In this month's _Discover_ or _Scientific American_, one of the two, I don't have the paper magazine right in front of me now, there is an extended article on the learning and perceptual abilities of infants that is revealing in terms of how sharp and sophisticated even a baby in a diaper can be when it comes to figuring out faces or recognizing spoken language of *all* sorts.
To me, in my humble opinion, that indicates less of a stimulus-response thing and more of a primitive iteration of the "will to power" Nietzsche discussed. Babies want to learn how to talk and who people are.
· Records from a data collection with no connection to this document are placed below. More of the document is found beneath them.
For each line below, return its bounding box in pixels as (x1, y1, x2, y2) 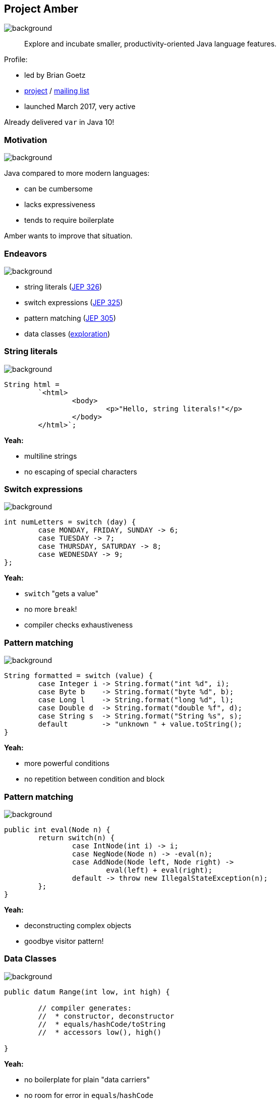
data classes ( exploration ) (24, 329, 110, 338)
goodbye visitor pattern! (24, 936, 104, 945)
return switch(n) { (38, 833, 115, 842)
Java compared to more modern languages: (4, 169, 150, 178)
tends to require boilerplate (24, 216, 114, 225)
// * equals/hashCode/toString (38, 1020, 166, 1028)
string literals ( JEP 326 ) (24, 282, 102, 291)
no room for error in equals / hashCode (24, 1090, 153, 1099)
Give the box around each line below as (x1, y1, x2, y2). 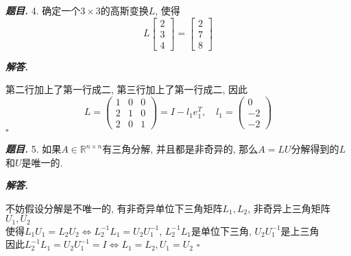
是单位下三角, (191, 223, 252, 238)
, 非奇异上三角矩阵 (247, 201, 330, 215)
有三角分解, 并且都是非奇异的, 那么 (102, 142, 258, 156)
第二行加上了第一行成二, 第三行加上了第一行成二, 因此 (5, 82, 248, 97)
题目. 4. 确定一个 (5, 3, 81, 17)
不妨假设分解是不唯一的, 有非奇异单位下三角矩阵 (5, 201, 223, 215)
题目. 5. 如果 (5, 142, 62, 156)
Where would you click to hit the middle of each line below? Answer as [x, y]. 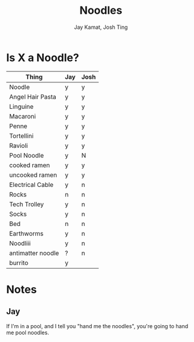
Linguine [22, 106]
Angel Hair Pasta [33, 97]
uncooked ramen [33, 175]
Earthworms [26, 233]
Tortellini [22, 136]
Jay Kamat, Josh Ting [101, 27]
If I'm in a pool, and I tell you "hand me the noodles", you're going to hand [97, 326]
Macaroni [23, 116]
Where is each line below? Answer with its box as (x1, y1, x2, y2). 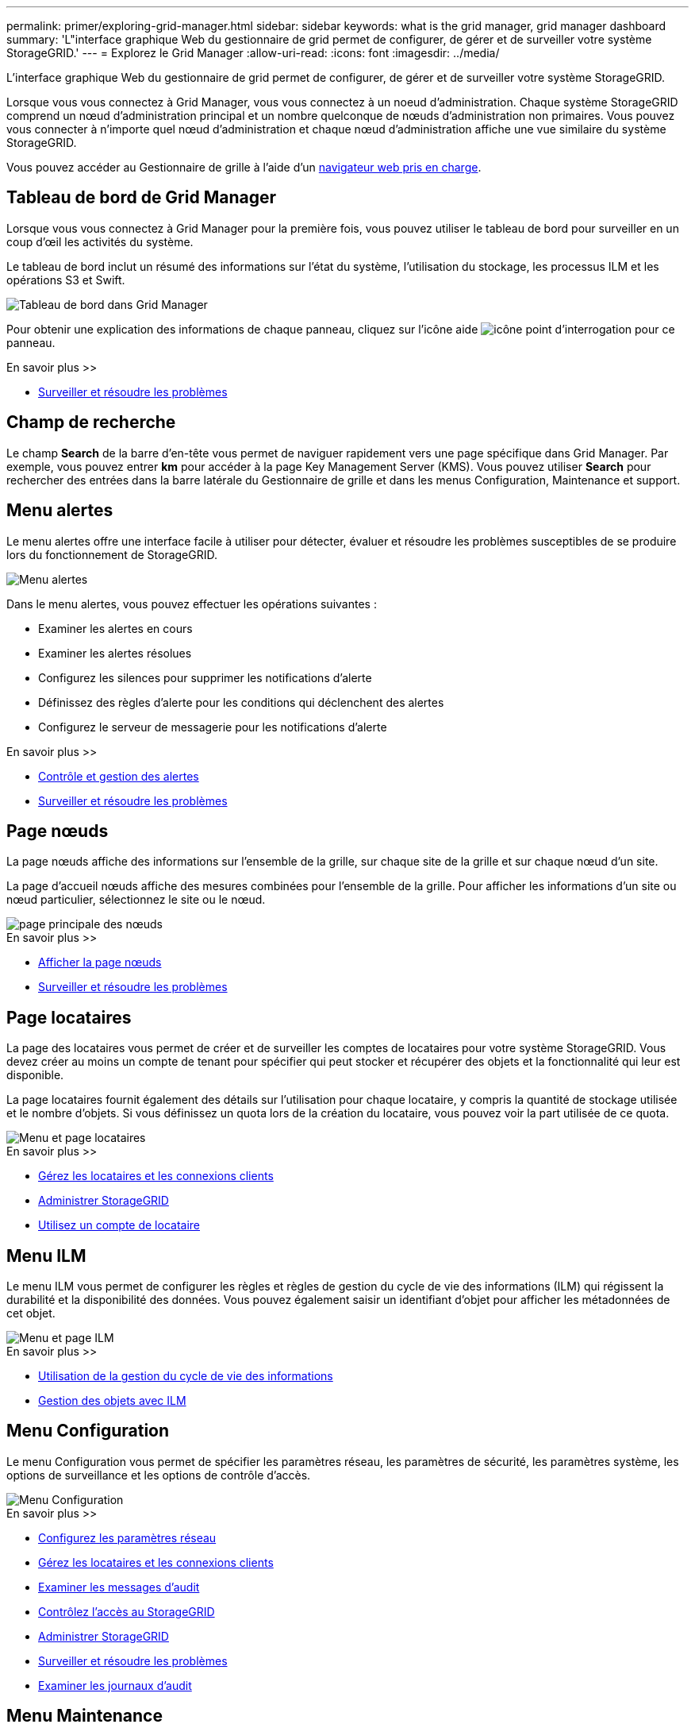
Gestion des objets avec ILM (38, 1394, 186, 1408)
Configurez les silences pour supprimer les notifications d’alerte (38, 670, 372, 685)
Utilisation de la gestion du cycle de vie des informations (38, 1369, 333, 1383)
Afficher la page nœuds (38, 955, 162, 970)
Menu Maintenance (6, 1706, 163, 1726)
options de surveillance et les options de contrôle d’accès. (6, 1468, 311, 1482)
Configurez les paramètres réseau (38, 1530, 217, 1545)
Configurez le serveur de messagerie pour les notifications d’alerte (38, 719, 387, 734)
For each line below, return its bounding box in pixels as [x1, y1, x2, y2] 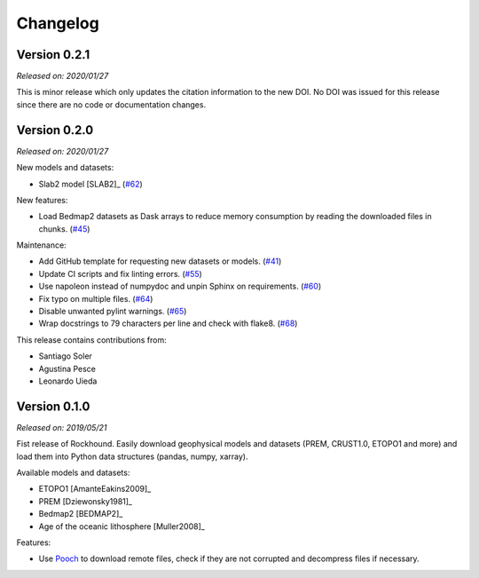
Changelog [16, 13, 99, 33]
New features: [16, 194, 68, 205]
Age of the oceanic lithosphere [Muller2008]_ [38, 520, 206, 532]
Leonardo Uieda [38, 376, 98, 386]
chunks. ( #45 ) [38, 223, 90, 234]
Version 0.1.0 [16, 399, 90, 414]
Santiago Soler [38, 351, 93, 361]
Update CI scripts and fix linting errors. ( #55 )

Aside from basic survival needs, they just want to do that and are *very* well equipped to do so usually.
--Even in the best of old age, the age where you'd expect people to be their most philosophical and free-spirited, a lot of people still wind up becoming creatures of *habit* and not straying far from their comforts.
I know this because I saw this in my grandfather when I was growing up, and how he just didn't feel right until he tended to his strawberries growing on the runners and trellises. I know this because even now, I live in an apartment building with a fair number of elderly people, and even the smartest ones (more specifically a retired watchmaker I know) have their habits or patterns of speech, however lame and outdated they are.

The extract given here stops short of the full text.